=== Entries provided ===
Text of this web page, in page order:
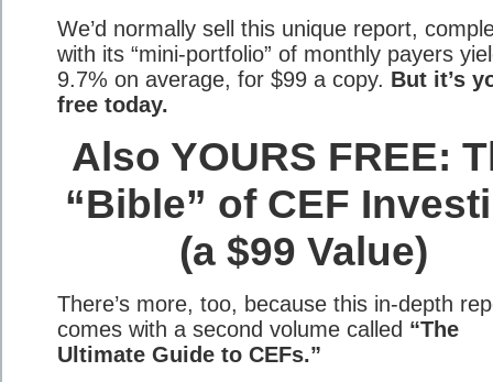
We’d normally sell this unique report,
with its “mini-portfolio” of monthly payers
9.7% on average, for $99 a copy. But it’s
free today.
Also YOURS FREE:
“Bible” of CEF
(a $99 Value)
There’s more, too, because this in-depth
comes with a second volume called “The
Ultimate Guide to CEFs.”
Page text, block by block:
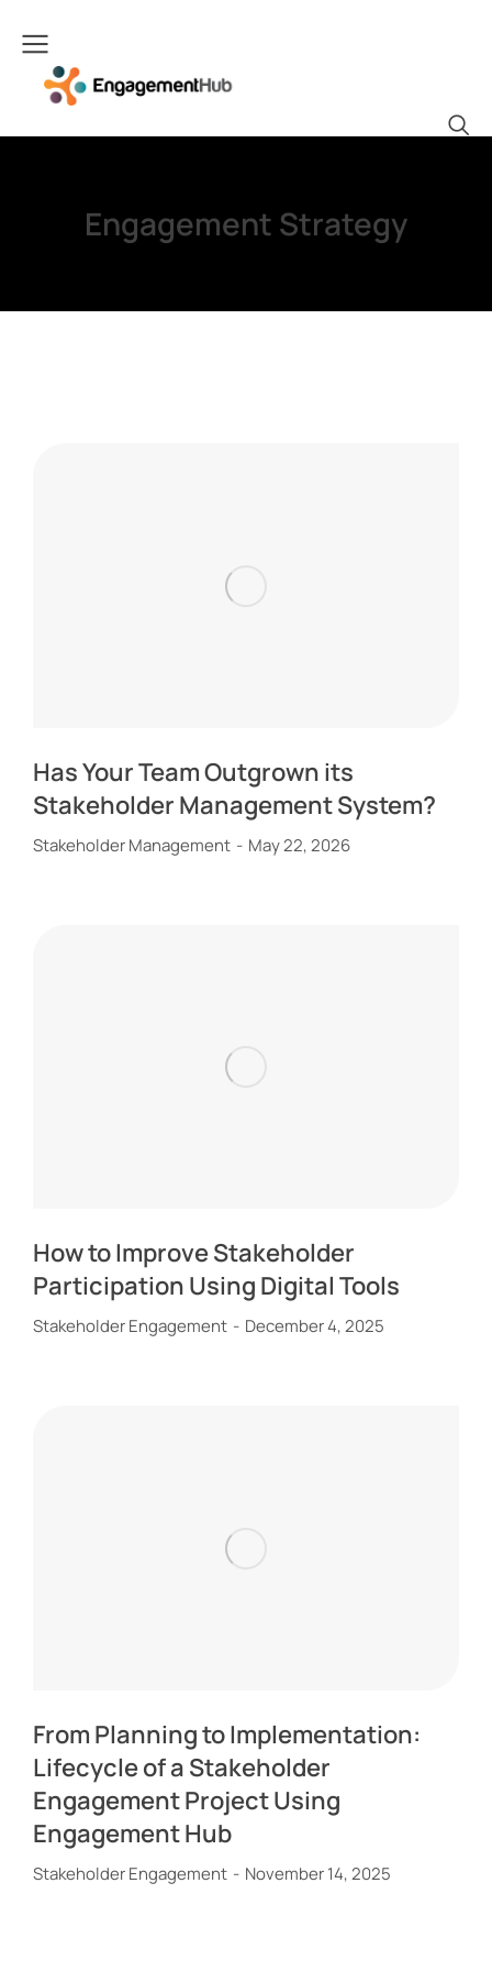
Engagement Strategy
Has Your Team Outgrown its
Stakeholder Management System?
Stakeholder Management May 22, 2026
How to Improve Stakeholder
Participation Using Digital Tools
Stakeholder Engagement December 4, 2025
From Planning to Implementation:
Lifecycle of a Stakeholder
Engagement Project Using
Engagement Hub
Stakeholder Engagement November 14, 2025
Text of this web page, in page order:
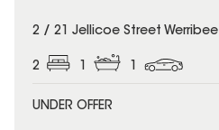
2 / 21 Jellicoe Street Werribee
2
UNDER OFFER
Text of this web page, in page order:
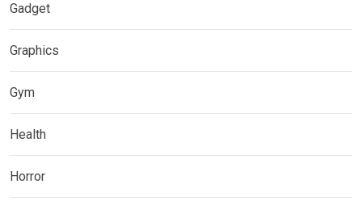
Gadget
Graphics
Gym
Health
Horror
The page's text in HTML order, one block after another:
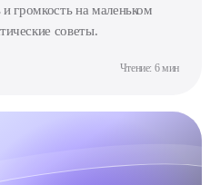
громкость на маленьком
советы.
Чтение: 6 мин
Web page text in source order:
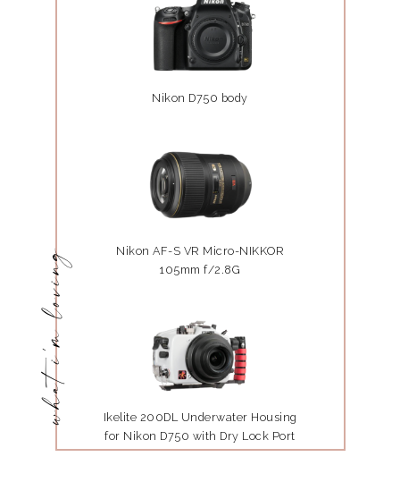
what i'm loving
Nikon D750 body
Nikon AF-S VR Micro-NIKKOR
105mm f/2.8G
Ikelite 200DL Underwater Housing
for Nikon D750 with Dry Lock Port
Mount
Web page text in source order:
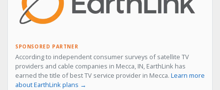
SPONSORED PARTNER
According to independent consumer surveys of satellite TV
providers and cable companies in Mecca, IN, EarthLink has
earned the title of best TV service provider in Mecca. Learn more
about EarthLink plans →
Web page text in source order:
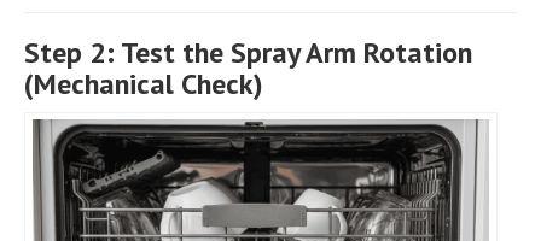
Step 2: Test the Spray Arm Rotation
(Mechanical Check)
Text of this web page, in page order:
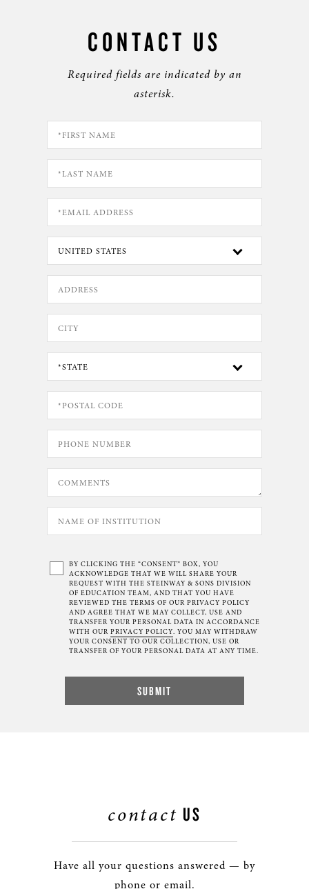
CONTACT US
Required fields are indicated by an
asterisk.
BY CLICKING THE “CONSENT” BOX, YOU
ACKNOWLEDGE THAT WE WILL SHARE YOUR
REQUEST WITH THE STEINWAY & SONS DIVISION
OF EDUCATION TEAM, AND THAT YOU HAVE
REVIEWED THE TERMS OF OUR PRIVACY POLICY
AND AGREE THAT WE MAY COLLECT, USE AND
TRANSFER YOUR PERSONAL DATA IN ACCORDANCE
WITH OUR PRIVACY POLICY. YOU MAY WITHDRAW
YOUR CONSENT TO OUR COLLECTION, USE OR
TRANSFER OF YOUR PERSONAL DATA AT ANY TIME.
contact US
Have all your questions answered — by
phone or email.
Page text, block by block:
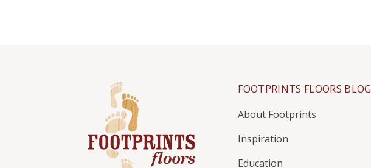
FOOTPRINTS FLOORS BLOG
About Footprints
Inspiration
Education
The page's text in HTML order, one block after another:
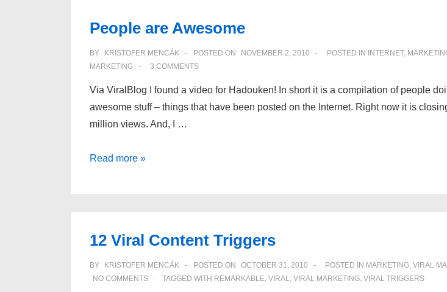
Stickiness
People are Awesome
BY KRISTOFER MENCÁK POSTED ON NOVEMBER 2, 2010 POSTED IN INTERNET,
MARKETING
3 COMMENTS
Via ViralBlog I found a video for Hadouken! In short it is a compilation of people
awesome stuff – things that have been posted on the Internet. Right now it is
million views. And, I …
People
Read more »
12 Viral Content Triggers
BY KRISTOFER MENCÁK POSTED ON OCTOBER 31, 2010 POSTED IN MARKETING, VIRAL
NO COMMENTS
TAGGED WITH REMARKABLE, VIRAL, VIRAL MARKETING, VIRAL TRIGGERS
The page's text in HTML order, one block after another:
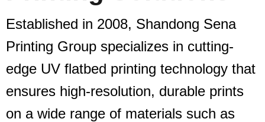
===
▶ _Task objective_
Copy every line of the listing above exactly. Leave each picture out.

▶ _Response for this exercise_
Text of this web page, in page order:
We’d normally sell this unique report,
with its “mini-portfolio” of monthly payers
9.7% on average, for $99 a copy. But it’s
free today.
Also YOURS FREE:
“Bible” of CEF
(a $99 Value)
There’s more, too, because this in-depth
comes with a second volume called “The
Ultimate Guide to CEFs.”
Page text, block by block:
Engagement Strategy
Has Your Team Outgrown its
Stakeholder Management System?
Stakeholder Management May 22, 2026
How to Improve Stakeholder
Participation Using Digital Tools
Stakeholder Engagement December 4, 2025
From Planning to Implementation:
Lifecycle of a Stakeholder
Engagement Project Using
Engagement Hub
Stakeholder Engagement November 14, 2025
Text of this web page, in page order:
2 / 21 Jellicoe Street Werribee
2
UNDER OFFER
Text of this web page, in page order:
Gadget
Graphics
Gym
Health
Horror
The page's text in HTML order, one block after another:
громкость на маленьком
советы.
Чтение: 6 мин
Web page text in source order:
what i'm loving
Nikon D750 body
Nikon AF-S VR Micro-NIKKOR
105mm f/2.8G
Ikelite 200DL Underwater Housing
for Nikon D750 with Dry Lock Port
Mount
Web page text in source order:
SPONSORED PARTNER
According to independent consumer surveys of satellite TV
providers and cable companies in Mecca, IN, EarthLink has
earned the title of best TV service provider in Mecca. Learn more
about EarthLink plans →
Web page text in source order:
Step 2: Test the Spray Arm Rotation
(Mechanical Check)
Text of this web page, in page order:
CONTACT US
Required fields are indicated by an
asterisk.
BY CLICKING THE “CONSENT” BOX, YOU
ACKNOWLEDGE THAT WE WILL SHARE YOUR
REQUEST WITH THE STEINWAY & SONS DIVISION
OF EDUCATION TEAM, AND THAT YOU HAVE
REVIEWED THE TERMS OF OUR PRIVACY POLICY
AND AGREE THAT WE MAY COLLECT, USE AND
TRANSFER YOUR PERSONAL DATA IN ACCORDANCE
WITH OUR PRIVACY POLICY. YOU MAY WITHDRAW
YOUR CONSENT TO OUR COLLECTION, USE OR
TRANSFER OF YOUR PERSONAL DATA AT ANY TIME.
contact US
Have all your questions answered — by
phone or email.
Page text, block by block:
FOOTPRINTS FLOORS BLOG
About Footprints
Inspiration
Education
The page's text in HTML order, one block after another:
Stickiness
People are Awesome
BY KRISTOFER MENCÁK POSTED ON NOVEMBER 2, 2010 POSTED IN INTERNET,
MARKETING
3 COMMENTS
Via ViralBlog I found a video for Hadouken! In short it is a compilation of people
awesome stuff – things that have been posted on the Internet. Right now it is
million views. And, I …
People
Read more »
12 Viral Content Triggers
BY KRISTOFER MENCÁK POSTED ON OCTOBER 31, 2010 POSTED IN MARKETING, VIRAL
NO COMMENTS
TAGGED WITH REMARKABLE, VIRAL, VIRAL MARKETING, VIRAL TRIGGERS
The page's text in HTML order, one block after another:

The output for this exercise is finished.